◆ **Aim of the task**:
Search the records below for "systems"; copy each line that has it.

◆ **Records for the task**:
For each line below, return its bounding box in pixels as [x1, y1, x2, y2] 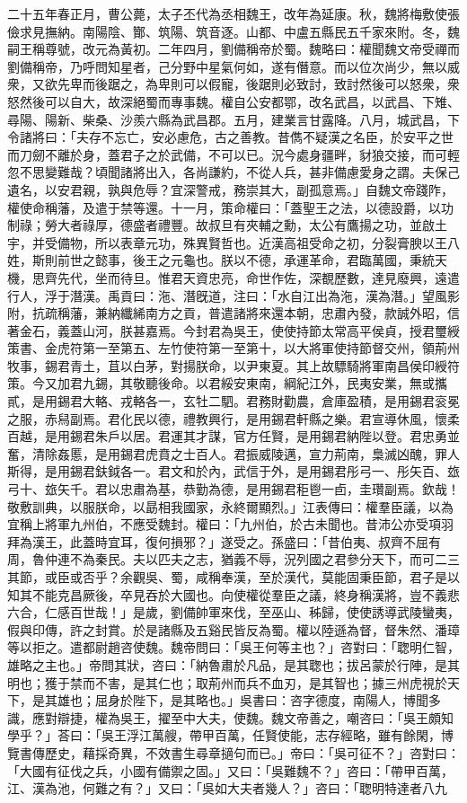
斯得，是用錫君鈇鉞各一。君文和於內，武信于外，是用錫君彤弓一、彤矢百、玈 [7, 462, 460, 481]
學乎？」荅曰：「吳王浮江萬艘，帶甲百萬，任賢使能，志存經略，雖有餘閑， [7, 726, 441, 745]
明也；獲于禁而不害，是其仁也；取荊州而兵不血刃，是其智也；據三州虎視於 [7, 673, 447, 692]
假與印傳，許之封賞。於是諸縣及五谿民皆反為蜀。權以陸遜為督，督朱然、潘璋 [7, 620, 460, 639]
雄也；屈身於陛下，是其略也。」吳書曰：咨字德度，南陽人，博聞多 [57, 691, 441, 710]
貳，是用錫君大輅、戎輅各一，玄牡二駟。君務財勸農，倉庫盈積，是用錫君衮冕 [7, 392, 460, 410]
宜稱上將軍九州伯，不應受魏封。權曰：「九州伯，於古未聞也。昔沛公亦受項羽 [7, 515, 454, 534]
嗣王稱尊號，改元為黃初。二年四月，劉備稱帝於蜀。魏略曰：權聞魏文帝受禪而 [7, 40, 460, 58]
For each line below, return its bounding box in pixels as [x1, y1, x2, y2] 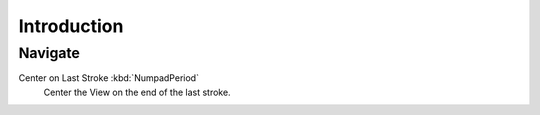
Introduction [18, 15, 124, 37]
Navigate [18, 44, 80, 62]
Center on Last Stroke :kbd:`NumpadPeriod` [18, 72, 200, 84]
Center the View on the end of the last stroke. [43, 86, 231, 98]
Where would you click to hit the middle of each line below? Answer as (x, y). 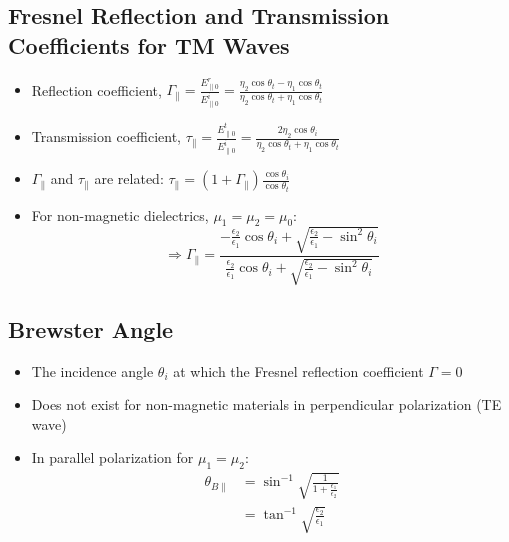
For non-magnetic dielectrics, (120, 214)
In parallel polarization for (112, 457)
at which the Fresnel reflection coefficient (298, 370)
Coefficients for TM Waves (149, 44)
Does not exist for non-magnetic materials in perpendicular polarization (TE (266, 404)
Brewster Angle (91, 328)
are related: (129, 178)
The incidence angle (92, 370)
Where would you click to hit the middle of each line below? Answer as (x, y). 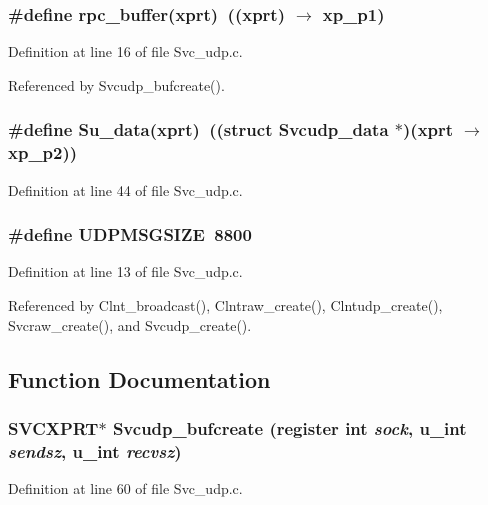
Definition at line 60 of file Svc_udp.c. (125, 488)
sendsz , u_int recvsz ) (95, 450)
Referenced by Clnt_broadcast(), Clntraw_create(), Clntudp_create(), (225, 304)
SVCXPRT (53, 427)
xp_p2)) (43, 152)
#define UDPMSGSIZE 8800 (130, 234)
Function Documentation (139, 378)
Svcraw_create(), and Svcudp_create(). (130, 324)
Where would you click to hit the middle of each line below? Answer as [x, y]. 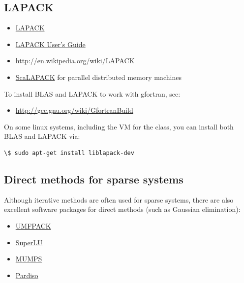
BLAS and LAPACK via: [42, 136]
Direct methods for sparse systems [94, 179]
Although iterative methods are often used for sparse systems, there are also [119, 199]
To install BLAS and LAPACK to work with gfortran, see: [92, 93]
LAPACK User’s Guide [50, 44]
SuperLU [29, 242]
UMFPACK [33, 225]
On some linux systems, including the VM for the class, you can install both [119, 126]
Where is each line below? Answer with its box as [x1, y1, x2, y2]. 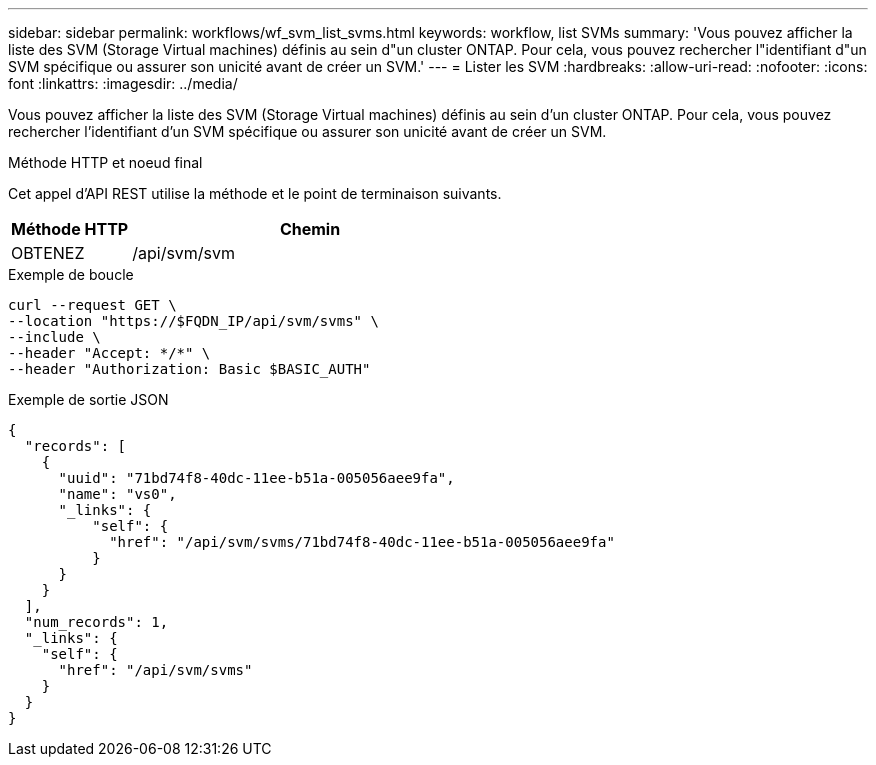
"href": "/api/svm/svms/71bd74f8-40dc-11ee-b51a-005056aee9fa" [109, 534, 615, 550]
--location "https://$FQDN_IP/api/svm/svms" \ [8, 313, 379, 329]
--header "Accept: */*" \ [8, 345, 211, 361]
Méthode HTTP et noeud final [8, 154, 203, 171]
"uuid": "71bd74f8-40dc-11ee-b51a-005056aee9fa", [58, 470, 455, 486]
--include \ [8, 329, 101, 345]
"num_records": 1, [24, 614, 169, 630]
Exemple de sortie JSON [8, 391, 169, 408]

◆ **Solution to the exercise**:
Direct methods for sparse systems [94, 179]
Although iterative methods are often used for sparse systems, there are also [119, 199]
On some linux systems, including the VM for the class, you can install both [119, 126]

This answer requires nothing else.